THE TASK: Each line from the first entry to the line with "fields of database", both included, is to be returned unchanged, with any pictures dropped.

---*---

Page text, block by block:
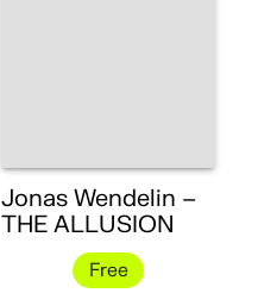
Jonas Wendelin –
THE ALLUSION
Free
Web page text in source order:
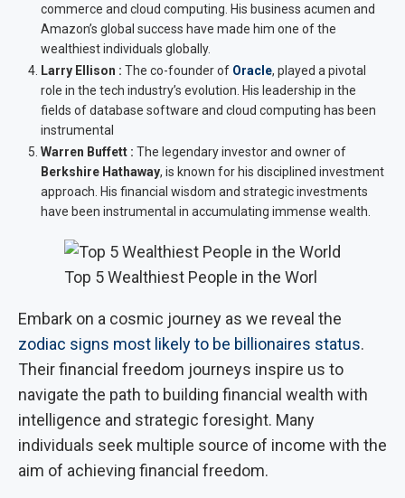
commerce and cloud computing. His business acumen and
Amazon’s global success have made him one of the
wealthiest individuals globally.
Larry Ellison : The co-founder of Oracle, played a pivotal
role in the tech industry’s evolution. His leadership in the
fields of database software and cloud computing has been
instrumental
Warren Buffett : The legendary investor and owner of
Berkshire Hathaway, is known for his disciplined investment
approach. His financial wisdom and strategic investments
have been instrumental in accumulating immense wealth.
Top 5 Wealthiest People in the Worl
Embark on a cosmic journey as we reveal the
zodiac signs most likely to be billionaires status.
Their financial freedom journeys inspire us to
navigate the path to building financial wealth with
intelligence and strategic foresight. Many
individuals seek multiple source of income with the
aim of achieving financial freedom.
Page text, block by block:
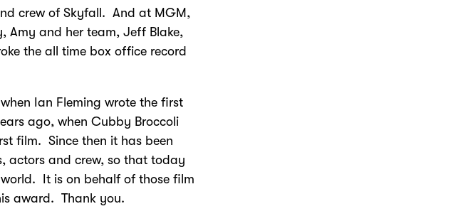
crew of Skyfall. And at MGM,
Amy and her team, Jeff Blake,
the all time box office record
Ian Fleming wrote the first
ago, when Cubby Broccoli
film. Since then it has been
actors and crew, so that today
It is on behalf of those film
award. Thank you.
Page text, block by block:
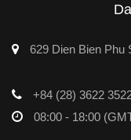
629 Dien Bien Phu
+84 (28) 3622
08:00 - 18:00
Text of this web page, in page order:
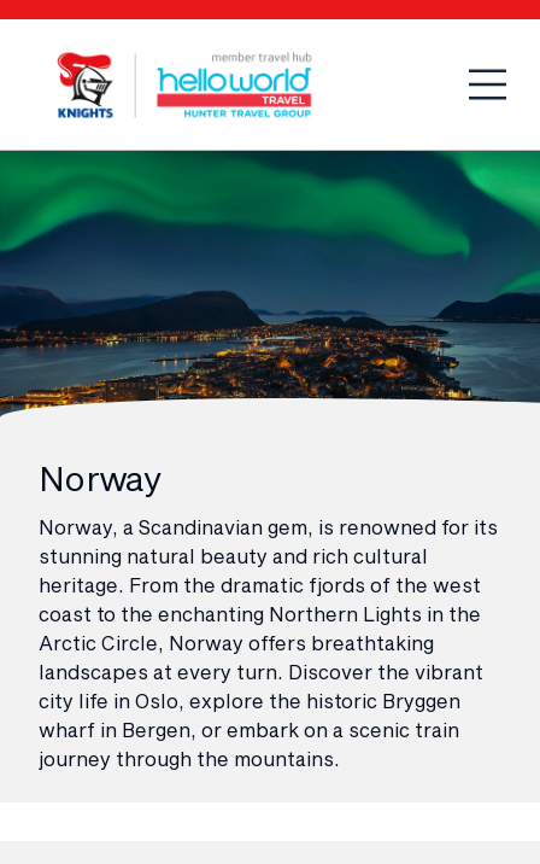
Norway
Norway, a Scandinavian gem, is renowned for its
stunning natural beauty and rich cultural
heritage. From the dramatic fjords of the west
coast to the enchanting Northern Lights in the
Arctic Circle, Norway offers breathtaking
landscapes at every turn. Discover the vibrant
city life in Oslo, explore the historic Bryggen
wharf in Bergen, or embark on a scenic train
journey through the mountains.

---*---

WORKED SOLUTION:
Page text, block by block:
Jonas Wendelin –
THE ALLUSION
Free
Web page text in source order:
commerce and cloud computing. His business acumen and
Amazon’s global success have made him one of the
wealthiest individuals globally.
Larry Ellison : The co-founder of Oracle, played a pivotal
role in the tech industry’s evolution. His leadership in the
fields of database software and cloud computing has been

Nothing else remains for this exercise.